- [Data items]

# # #

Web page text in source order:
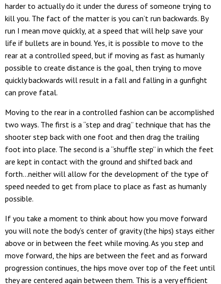
harder to actually do it under the duress of someone trying to
kill you. The fact of the matter is you can’t run backwards. By
run I mean move quickly, at a speed that will help save your
life if bullets are in bound. Yes, it is possible to move to the
rear at a controlled speed, but if moving as fast as humanly
possible to create distance is the goal, then trying to move
quickly backwards will result in a fall and falling in a gunfight
can prove fatal.
Moving to the rear in a controlled fashion can be accomplished
two ways. The first is a “step and drag” technique that has the
shooter step back with one foot and then drag the trailing
foot into place. The second is a “shuffle step” in which the feet
are kept in contact with the ground and shifted back and
forth…neither will allow for the development of the type of
speed needed to get from place to place as fast as humanly
possible.
If you take a moment to think about how you move forward
you will note the body’s center of gravity (the hips) stays either
above or in between the feet while moving. As you step and
move forward, the hips are between the feet and as forward
progression continues, the hips move over top of the feet until
they are centered again between them. This is a very efficient
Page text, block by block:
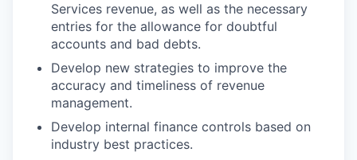
Services revenue, as well as the necessary
entries for the allowance for doubtful
accounts and bad debts.
Develop new strategies to improve the
accuracy and timeliness of revenue
management.
Develop internal finance controls based on
industry best practices.
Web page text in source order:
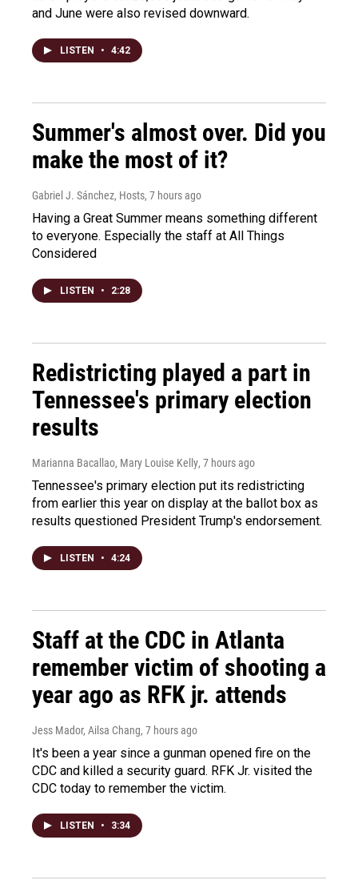
and June were also revised downward.
LISTEN • 4:42
Summer's almost over. Did you
make the most of it?
Gabriel J. Sánchez, Hosts, 7 hours ago
Having a Great Summer means something different
to everyone. Especially the staff at All Things
Considered
LISTEN • 2:28
Redistricting played a part in
Tennessee's primary election
results
Marianna Bacallao, Mary Louise Kelly, 7 hours ago
Tennessee's primary election put its redistricting
from earlier this year on display at the ballot box as
results questioned President Trump's endorsement.
LISTEN • 4:24
Staff at the CDC in Atlanta
remember victim of shooting a
year ago as RFK jr. attends
Jess Mador, Ailsa Chang, 7 hours ago
It's been a year since a gunman opened fire on the
CDC and killed a security guard. RFK Jr. visited the
CDC today to remember the victim.
LISTEN • 3:34
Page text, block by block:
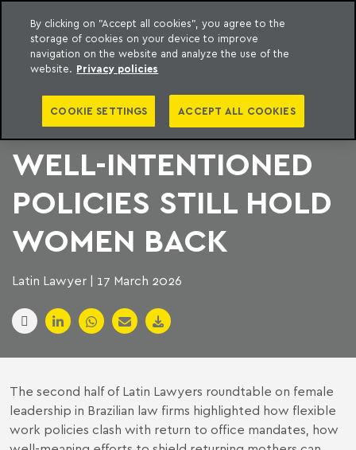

# # #

- [Exercise instructions]
Among the entries above, locate the lines containing "remember victim of shooting a" and "LISTEN • 3:34", and transcribe exactly those two lines and all lines between.

- [Written answer]
remember victim of shooting a
year ago as RFK jr. attends
Jess Mador, Ailsa Chang, 7 hours ago
It's been a year since a gunman opened fire on the
CDC and killed a security guard. RFK Jr. visited the
CDC today to remember the victim.
LISTEN • 3:34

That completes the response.